Difficulties connecting to production system for batch imports


#1

I’m really struggling to get a batch import job to work reliably with Datomic Cloud.

I’m running it from a an EC2 instance in the same VPC as my Cloud stack (prod, i3.xlarge), with a client arg-map looking like so:

{:server-type :cloud
                          :region "eu-central-1"
                          :system "linnaeus"
                          :endpoint "http://entry.linnaeus.eu-central-1.datomic.net:8182/"
                          :timeout (* 1000 60 5)}

Connecting to the db (via d/connect) fails about 3 out of 4 times with a Datomic Client Timeout error, and even when that works d/transact fails after a few Transactions with a Service Unavailable error:

#error{:cause "Service Unavailable",
       :data {:cognitect.anomalies/category :cognitect.anomalies/unavailable,
              :cognitect.anomalies/message "Service Unavailable",
              :http-result {:status 503,
                            :headers {"cache-control" "must-revalidate,no-cache,no-store",
                                      "content-length" "331",
                                      "server" "Jetty(9.3.7.v20160115)",
                                      "date" "Thu, 20 Dec 2018 12:25:05 GMT",
                                      "content-type" "text/html;charset=ISO-8859-1"},
                            :body "<html>
                                   <head>
                                   <meta http-equiv=\"Content-Type\" content=\"text/html;charset=ISO-8859-1\"/>
                                   <title>Error 503 </title>
                                   </head>
                                   <body>
                                   <h2>HTTP ERROR: 503</h2>
                                   <p>Problem accessing /api. Reason:
                                   <pre>    Async servlet timeout</pre></p>
                                   <hr /><a href=\"http://eclipse.org/jetty\">Powered by Jetty:// 9.3.7.v20160115</a><hr/>
                                   </body>
                                   </html>
                                   "}},
       :via [{:type clojure.lang.ExceptionInfo,
              :message "Service Unavailable",
              :data {:cognitect.anomalies/category :cognitect.anomalies/unavailable,
                     :cognitect.anomalies/message "Service Unavailable",
                     :http-result {:status 503,
                                   :headers {"cache-control" "must-revalidate,no-cache,no-store",
                                             "content-length" "331",
                                             "server" "Jetty(9.3.7.v20160115)",
                                             "date" "Thu, 20 Dec 2018 12:25:05 GMT",
                                             "content-type" "text/html;charset=ISO-8859-1"},
                                   :body "<html>
                                          <head>
                                          <meta http-equiv=\"Content-Type\" content=\"text/html;charset=ISO-8859-1\"/>
                                          <title>Error 503 </title>
                                          </head>
                                          <body>
                                          <h2>HTTP ERROR: 503</h2>
                                          <p>Problem accessing /api.
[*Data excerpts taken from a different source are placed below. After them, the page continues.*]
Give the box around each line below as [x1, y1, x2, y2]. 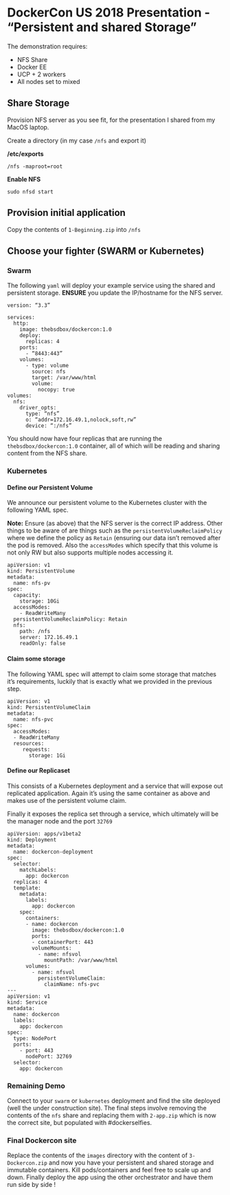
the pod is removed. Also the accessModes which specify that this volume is [7, 541, 218, 550]
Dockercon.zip [7, 1160, 48, 1167]
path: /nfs [19, 628, 51, 635]
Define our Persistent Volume [7, 483, 93, 491]
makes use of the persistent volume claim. [7, 796, 127, 804]
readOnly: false [19, 640, 67, 647]
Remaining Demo [7, 1081, 65, 1090]
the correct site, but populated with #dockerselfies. [7, 1119, 152, 1127]
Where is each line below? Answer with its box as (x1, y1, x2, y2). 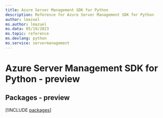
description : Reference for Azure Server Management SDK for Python (5, 12, 154, 17)
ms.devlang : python (5, 36, 47, 41)
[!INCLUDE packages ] (5, 107, 52, 113)
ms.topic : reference (5, 31, 50, 36)
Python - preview (5, 73, 80, 84)
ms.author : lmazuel (5, 21, 47, 27)
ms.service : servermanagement (5, 41, 70, 46)
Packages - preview (5, 94, 70, 102)
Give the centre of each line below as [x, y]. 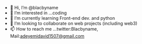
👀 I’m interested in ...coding [38, 13]
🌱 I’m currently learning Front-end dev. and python [62, 18]
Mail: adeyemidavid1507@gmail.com [47, 36]
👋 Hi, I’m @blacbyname [34, 8]
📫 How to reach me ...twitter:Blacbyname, [54, 29]
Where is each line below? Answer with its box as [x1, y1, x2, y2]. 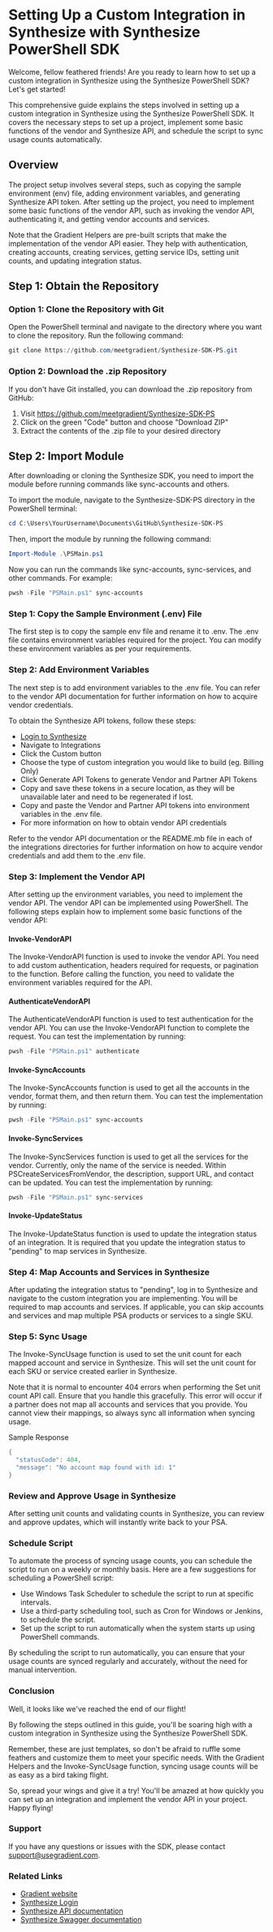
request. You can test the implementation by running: [8, 1031, 186, 1041]
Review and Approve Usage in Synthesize [8, 1490, 176, 1502]
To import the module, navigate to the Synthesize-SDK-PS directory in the [8, 495, 256, 505]
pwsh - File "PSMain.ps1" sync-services [8, 1193, 144, 1201]
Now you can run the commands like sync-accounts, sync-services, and [8, 564, 252, 574]
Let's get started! [8, 84, 67, 94]
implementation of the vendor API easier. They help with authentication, [8, 238, 249, 249]
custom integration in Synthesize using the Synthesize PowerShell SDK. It [8, 108, 254, 119]
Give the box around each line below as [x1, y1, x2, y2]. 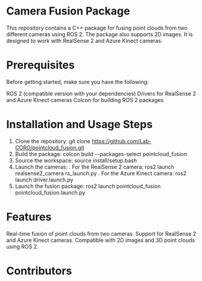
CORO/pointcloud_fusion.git [14, 144, 84, 151]
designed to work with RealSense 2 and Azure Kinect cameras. [6, 37, 163, 44]
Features [6, 210, 52, 224]
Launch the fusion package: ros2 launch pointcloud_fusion [14, 182, 161, 190]
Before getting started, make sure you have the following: [6, 78, 149, 85]
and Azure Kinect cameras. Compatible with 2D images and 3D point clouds [6, 236, 195, 244]
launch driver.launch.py [14, 176, 74, 183]
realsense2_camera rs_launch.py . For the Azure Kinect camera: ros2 [14, 169, 187, 176]
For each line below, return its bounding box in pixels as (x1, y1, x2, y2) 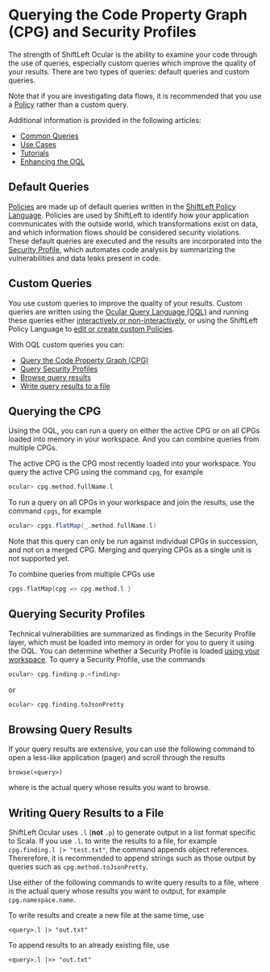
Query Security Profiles (19, 364, 98, 374)
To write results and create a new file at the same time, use (8, 911, 205, 920)
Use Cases (19, 139, 56, 149)
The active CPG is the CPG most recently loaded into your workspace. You (8, 459, 256, 468)
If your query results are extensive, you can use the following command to (8, 744, 255, 754)
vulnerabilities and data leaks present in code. (8, 253, 161, 263)
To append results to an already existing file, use (8, 940, 170, 950)
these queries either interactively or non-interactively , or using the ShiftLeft (8, 315, 258, 325)
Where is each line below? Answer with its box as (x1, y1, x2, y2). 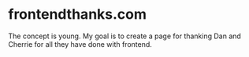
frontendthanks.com (8, 5, 147, 23)
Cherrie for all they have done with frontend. (8, 39, 152, 48)
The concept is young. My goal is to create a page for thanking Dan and (8, 31, 242, 41)
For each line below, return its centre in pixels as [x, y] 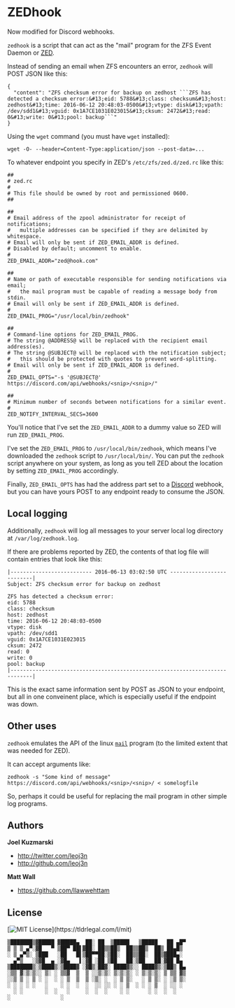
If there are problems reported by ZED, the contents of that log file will [108, 552]
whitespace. [24, 236]
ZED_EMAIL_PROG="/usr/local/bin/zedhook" [69, 316]
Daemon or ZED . [31, 53]
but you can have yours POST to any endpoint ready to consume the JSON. [116, 491]
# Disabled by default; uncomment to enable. [74, 248]
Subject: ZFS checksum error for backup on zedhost [84, 584]
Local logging [37, 513]
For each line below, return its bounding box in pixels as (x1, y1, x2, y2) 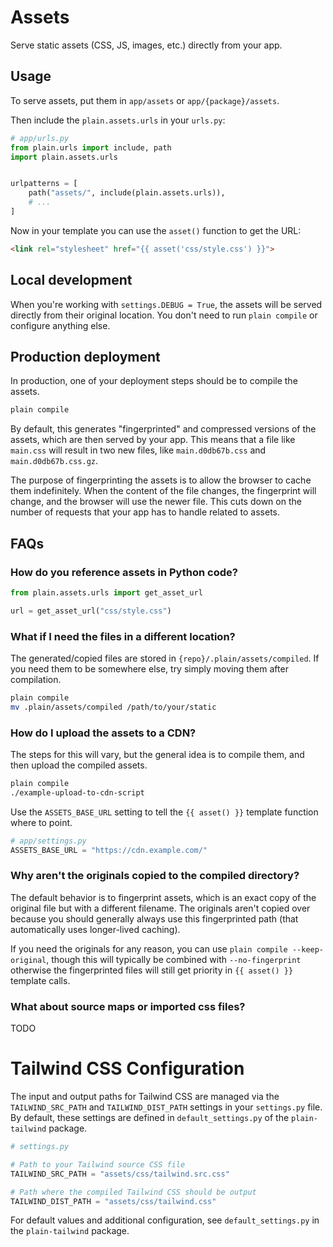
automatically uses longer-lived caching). (10, 923, 181, 935)
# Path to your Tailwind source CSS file (10, 1159, 186, 1170)
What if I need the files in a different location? (10, 629, 236, 643)
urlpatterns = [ (10, 179, 78, 189)
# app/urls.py (10, 133, 70, 143)
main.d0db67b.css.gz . (10, 455, 99, 467)
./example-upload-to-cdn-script (10, 787, 145, 798)
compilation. (10, 673, 62, 685)

Reason:
                                          <pre>    Async servlet timeout</pre></p>
                                          <hr /><a href=\"http://eclipse.org/jetty\">Powered by Jetty:// 9.3.7.v20160115</a><hr/>
                                          </body>
                                          </html>
                                          "}},
              :at [datomic.client.api.async$ares invokeStatic "async.clj" 56]}],
       :trace [[datomic.client.api.async$ares invokeStatic "async.clj" 56]
               [datomic.client.api.async$ares invoke "async.clj" 52]
               [datomic.client.api.sync$eval21871$fn__21876 invoke "sync.clj" 83]
               [datomic.client.api.protocols$eval17089$fn__17125$G__17074__17132 invoke "protocols.clj" 58]
               [datomic.client.api$transact invokeStatic "api.clj" 172]
               [datomic.client.api$transact invoke "api.clj" 155]
               [linnaeus.lab.crossref.datomic_import$transact_articles_from_chan_BANG_$fn__19902$fn__19905$f__15910__auto____19906
                invoke
                "datomic_import.clj"
                106]
               [clojure.lang.AFn run "AFn.java" 22]
               [io.aleph.dirigiste.Executor$3 run "Executor.java" 318]
               [io.aleph.dirigiste.Executor$Worker$1 run "Executor.java" 62]
               [manifold.executor$thread_factory$reify__15792$f__15793 invoke "executor.clj" 44]
               [clojure.lang.AFn run "AFn.java" 22]
               [java.lang.Thread run "Thread.java" 748]]}

Exponential backoff doesn’t help, even after several minutes. The EC2 nodes of the Datomic stack exhibit a near-zero utilization in terms of CPU, memory and network, while the Cloudwatch metrics show a constant HttpEndpointAsyncTimeout of 1.0.

What’s driving me crazy is that these failures seem so random. Everything works fine for a dozen txes, and then after virtually no load I get 100% failure.

What might be causing this?